If you want to decode the &#...; syntax to the actual character, you can specify the DecodeOptions.interpret_numeric_entities option as well:

import qs_codec

assert qs_codec.decode(
    'a=%26%239786%3B',
    qs_codec.DecodeOptions(
        charset=qs_codec.Charset.LATIN1,
        interpret_numeric_entities=True,
    ),
) == {'a': '☺'}

It also works when the charset has been detected in DecodeOptions.charset_sentinel mode.

Decoding lists

qs_codec can also decode lists using a similar [] notation:

import qs_codec

assert qs_codec.decode('a[]=b&a[]=c') == {'a': ['b', 'c']}

You may specify an index as well:

import qs_codec

assert qs_codec.decode('a[1]=c&a[0]=b') == {'a': ['b', 'c']}

Note that the only difference between an index in a list and a key in a dict is that the value between the brackets must be a number to create a list. When creating lists with specific indices, qs_codec will compact a sparse list to only the existing values preserving their order:

import qs_codec

assert qs_codec.decode('a[1]=b&a[15]=c') == {'a': ['b', 'c']}

Note that an empty string is also a value, and will be preserved:

import qs_codec

assert qs_codec.decode('a[]=&a[]=b') == {'a': ['', 'b']}

assert qs_codec.decode('a[0]=b&a[1]=&a[2]=c') == {'a': ['b', '', 'c']}

qs_codec will also limit specifying indices in a list to a maximum index of 20. Any list members with an index of greater than 20 will instead be converted to a dict with the index as the key. This is needed to handle cases when someone sent, for example, a[999999999] and it will take significant time to iterate over this huge list.

import qs_codec

assert qs_codec.decode('a[100]=b') == {'a': {100: 'b'}}

This limit can be overridden by passing an DecodeOptions.list_limit option:

import qs_codec

assert qs_codec.decode('a[1]=b', qs_codec.DecodeOptions(list_limit=0)) == {'a': {1: 'b'}}

To disable List parsing entirely, set DecodeOptions.parse_lists to False.

import qs_codec

assert qs_codec.decode('a[]=b', qs_codec.DecodeOptions(parse_lists=False)) == {'a': {0: 'b'}}

If you mix notations, qs_codec will merge the two items into a dict:

import qs_codec

assert qs_codec.decode('a[0]=b&a[b]=c') == {'a': {0: 'b', 'b': 'c'}}

You can also create lists of dicts:

import qs_codec

assert qs_codec.decode('a[][b]=c') == {'a': [{'b': 'c'}]}

(qs_codec cannot convert nested dicts, such as 'a={b:1},{c:d}')

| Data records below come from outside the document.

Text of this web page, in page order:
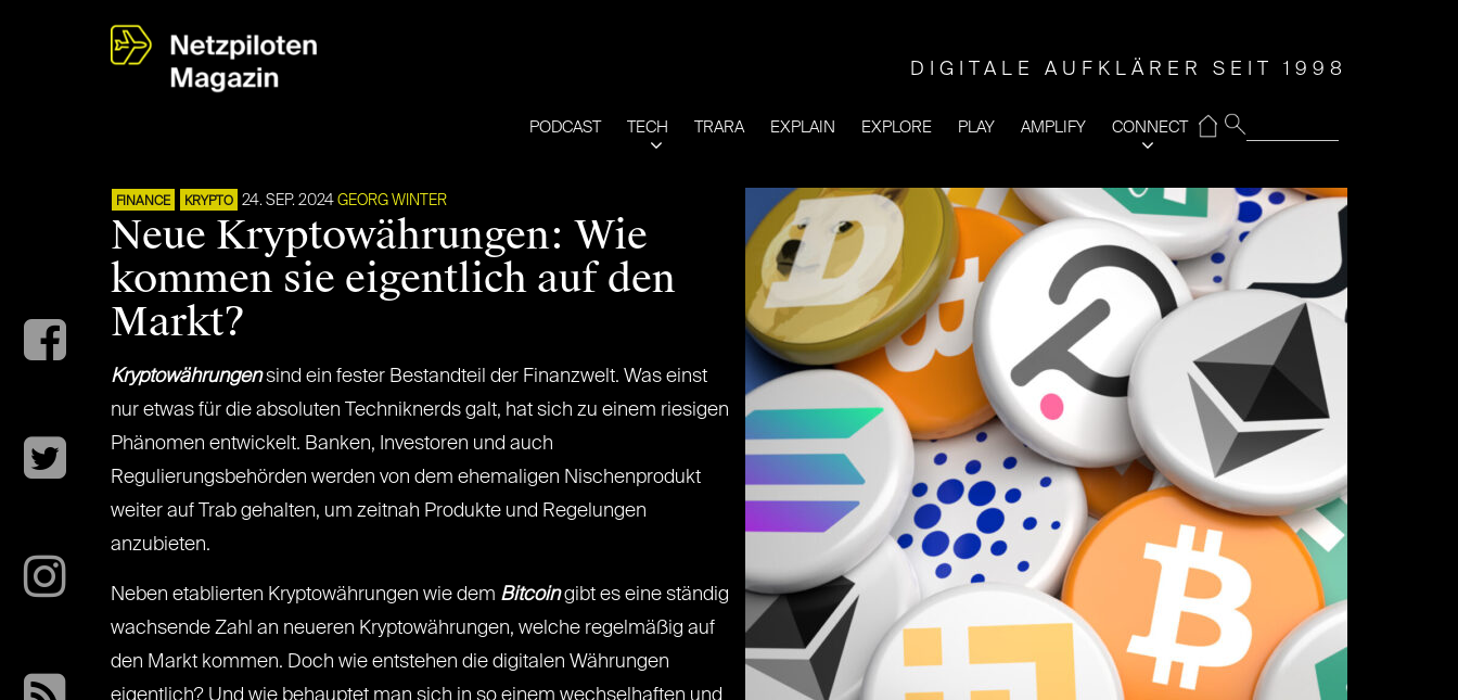
DIGITALE AUFKLÄRER SEIT 1998
PODCAST TECH TRARA EXPLAIN EXPLORE PLAY AMPLIFY CONNECT
⌂
FINANCE KRYPTO 24. SEP. 2024 GEORG WINTER
Neue Kryptowährungen: Wie
kommen sie eigentlich auf den
Markt?
Kryptowährungen sind ein fester Bestandteil der Finanzwelt. Was einst
nur etwas für die absoluten Techniknerds galt, hat sich zu einem riesigen
Phänomen entwickelt. Banken, Investoren und auch
Regulierungsbehörden werden von dem ehemaligen Nischenprodukt
weiter auf Trab gehalten, um zeitnah Produkte und Regelungen
anzubieten.
Neben etablierten Kryptowährungen wie dem Bitcoin gibt es eine ständig
wachsende Zahl an neueren Kryptowährungen, welche regelmäßig auf
den Markt kommen. Doch wie entstehen die digitalen Währungen
eigentlich? Und wie behauptet man sich in so einem wechselhaften und
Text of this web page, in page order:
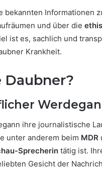
Informationen
und über die
ist es, sachlich und
Krankheit.
Daubner?
ihre journalistische
unter anderem beim MDR
Sprecherin tätig ist.
Gesicht der
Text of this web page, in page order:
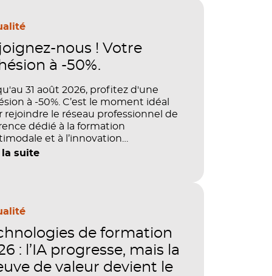
nous ! Votre
à -50%.
31 août 2026, profitez d'une
à -50%. C’est le moment idéal
rejoindre le réseau professionnel de
dédié à la formation
et à l’innovation
la suite
de formation
: l’IA progresse, mais la
de valeur devient le
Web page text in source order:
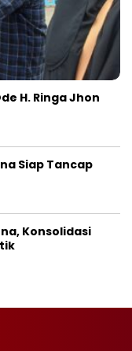
H. Ringa Jhon
Siap Tancap
Konsolidasi
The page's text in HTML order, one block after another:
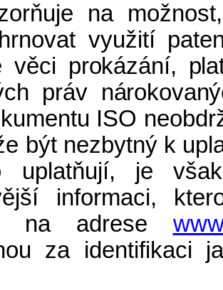
na
využití
věci prokázání,
práv
ISO
být nezbytný k
uplatňují, je
informaci,
na adrese
za identifikaci
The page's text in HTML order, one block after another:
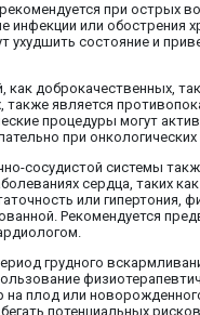
при острых
инфекции или обострения
ухудшить состояние и
как доброкачественных,
также является
процедуры могут
при
сосудистой системы
сердца, таких
или гипертония,
Рекомендуется
грудного
на плод или
потенциальных
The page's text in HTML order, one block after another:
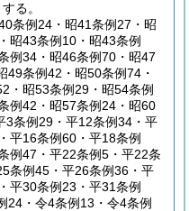
る。
条例24・昭41条例27・昭
昭43条例10・昭43条例
例34・昭46条例70・昭47
49条例42・昭50条例74・
・昭53条例29・昭54条例
例42・昭57条例24・昭60
3条例29・平12条例34・平
平16条例60・平18条例
例47・平22条例5・平22条
条例45・平26条例36・平
平30条例23・平31条例
24・令4条例13・令4条例
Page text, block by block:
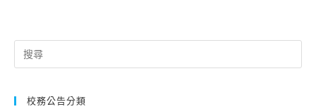
Search
for:
校務公告分類
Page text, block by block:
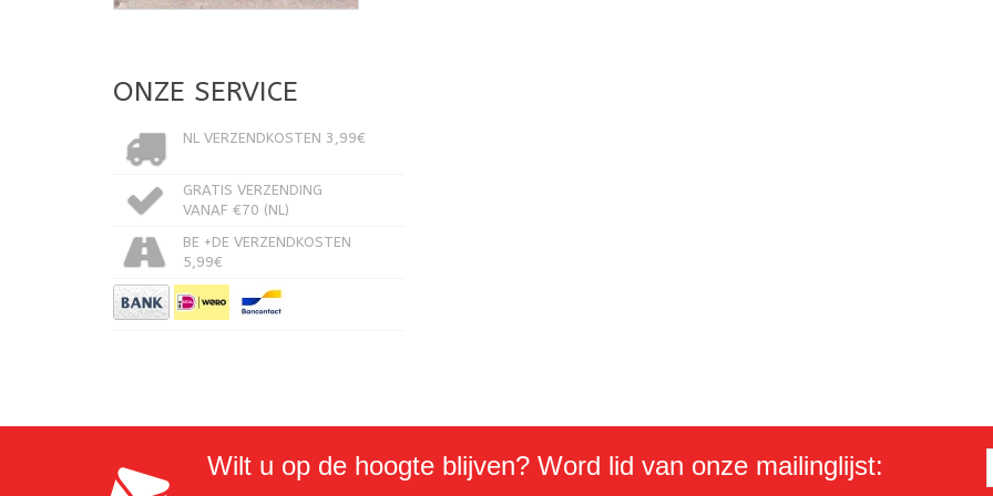
ONZE SERVICE
NL VERZENDKOSTEN 3,99€
GRATIS VERZENDING
VANAF €70 (NL)
BE +DE VERZENDKOSTEN
5,99€
Wilt u op de hoogte blijven? Word lid van onze mailinglijst:
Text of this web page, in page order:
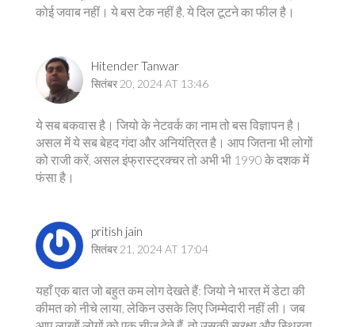
कोई जवाब नहीं। ये बस टेक नहीं है, ये दिल टूटने का फील है।
Hitender Tanwar
सितंबर 20, 2024 AT 13:46
ये सब बकवास है। जियो के नेटवर्क का नाम तो बस विज्ञापन है।
असल में ये सब बेहद गंदा और अनियंत्रित है। आप जितना भी लोगों
को राजी करें, असल इंफ्रास्ट्रक्चर तो अभी भी 1990 के दशक में
फंसा है।
pritish jain
सितंबर 21, 2024 AT 17:04
यहाँ एक बात जो बहुत कम लोग देखते हैं: जियो ने भारत में डेटा की
कीमत को नीचे लाया, लेकिन उसके लिए जिम्मेदारी नहीं ली। जब
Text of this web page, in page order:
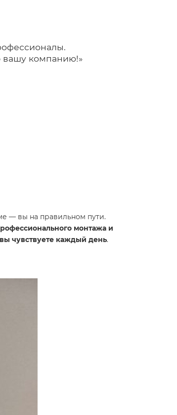
вашу компанию!»
— вы на правильном пути.
монтажа и
чувствуете каждый день.

Decoding primitive/scalar values (int, float, bool, None, etc.)

By default, all values are parsed as strings.

import qs_codec

assert qs_codec.decode('a=15&b=true&c=null') == {'a': '15', 'b': 'true', 'c': 'null'}

Encoding

import qs_codec, typing as t


def encode(
    value: t.Any,
    options: qs_codec.EncodeOptions = qs_codec.EncodeOptions()
) -> str:
    """Encodes an object into a query string.
    
    Providing custom EncodeOptions will override the default behavior."""
    pass

When encoding, qs_codec by default URI encodes output. dicts are encoded as you would expect:

import qs_codec

assert qs_codec.encode({'a': 'b'}) == 'a=b'
assert qs_codec.encode({'a': {'b': 'c'}}) == 'a%5Bb%5D=c'

This encoding can be disabled by setting the EncodeOptions.encode option to False:

import qs_codec

assert qs_codec.encode(
    {'a': {'b': 'c'}},
    qs_codec.EncodeOptions(encode=False),
) == 'a[b]=c'

Encoding can be disabled for keys by setting the EncodeOptions.encode_values_only option to True:

import qs_codec

assert qs_codec.encode(
    {
        'a': 'b',
        'c': ['d', 'e=f'],
        'f': [
            ['g'],
            ['h']
        ]
    },
    qs_codec.EncodeOptions(encode_values_only=True)
) == 'a=b&c[0]=d&c[1]=e%3Df&f[0][0]=g&f[1][0]=h'

This encoding can also be replaced by a custom Callable set in the EncodeOptions.encoder option:

import qs_codec, typing as t


def custom_encoder(
    value: str,
    charset: t.Optional[qs_codec.Charset],
    format: t.Optional[qs_codec.Format],
) -> str:
    if value == 'č':
        return 'c'
    return value


assert qs_codec.encode(
    {'a': {'b': 'č'}},
    qs_codec.EncodeOptions(encoder=custom_encoder),
) == 'a[b]=c'

(Note: the EncodeOptions.encoder option does not apply if EncodeOptions.encode is False)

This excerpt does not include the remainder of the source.